The gaming giants have been researching ways in which artificial intelligence can help make video games more realistic
EA has been busy researching ways to use artificial intelligence so it can make its characters move in more believable and realistic ways so that games can keep up the immersive experience for its players without doing something totally unexpected.
It’s among many companies, like Ubisoft, that is hoping to turn to AI to fix these issues and make character movements feel seamless.
EA’s Research into Artificial Intelligence
EA, one of the largest gaming publishers across the board, is hoping to discuss its latest research at the Siggraph Computer Graphics Conference this week by showing off the computer programmes it had built to make characters in its sports games move in more realistic ways.
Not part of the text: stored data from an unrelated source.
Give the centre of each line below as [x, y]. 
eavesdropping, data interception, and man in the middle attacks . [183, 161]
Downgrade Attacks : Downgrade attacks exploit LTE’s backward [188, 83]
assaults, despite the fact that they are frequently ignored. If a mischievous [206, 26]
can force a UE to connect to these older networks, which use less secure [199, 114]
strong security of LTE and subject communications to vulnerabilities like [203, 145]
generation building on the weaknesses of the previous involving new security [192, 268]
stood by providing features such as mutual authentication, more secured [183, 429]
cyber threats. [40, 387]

Sebastian Starke, an EA researcher who has spent the past few years focusing his research on using artificial intelligence to make better animations for basketball games, uploaded a video demonstration titled “[SIGGRAPH 2021] Neural Animation Layering for Synthesizing Martial Arts Movements” onto YouTube which demonstrates the results of AI programmes that make characters jump and punch in realistic ways.
Usually, developers have to tell the game what they want the character’s next move to be, yet these new techniques could produce realistic movements with animators only having to do a percentage of the work.
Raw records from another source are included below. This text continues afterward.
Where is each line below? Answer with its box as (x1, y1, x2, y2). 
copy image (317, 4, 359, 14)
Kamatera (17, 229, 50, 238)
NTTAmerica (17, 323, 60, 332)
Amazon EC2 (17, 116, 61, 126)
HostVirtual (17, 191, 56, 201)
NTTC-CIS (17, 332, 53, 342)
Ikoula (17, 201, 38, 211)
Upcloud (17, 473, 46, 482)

Aside from artificial intelligence, other computer programs currently help produce realistic character movements, such as photogrammetry, which helps convert digital photographs into interactive locations and items. There is also motion capture technology similar to what is used for movie productions, which can capture expressions and movements.
In EA’s anticipated release FIFA 22, a piece of technology called HyperMotion has been used to make the football players move more realistically. It collected data from matches played with two football teams wearing motion-capture suits, tracked the unique movements, fed them into a computer programme, and then produced 4000 new animations of the players moving around on the pitch.
With technology improving constantly, the concept of artificial intelligence being used to make video games feels less like a fever dream and more approachable day by day. Let’s just hope all those sci-fi stories were wrong about artificial intelligence turning against its creators.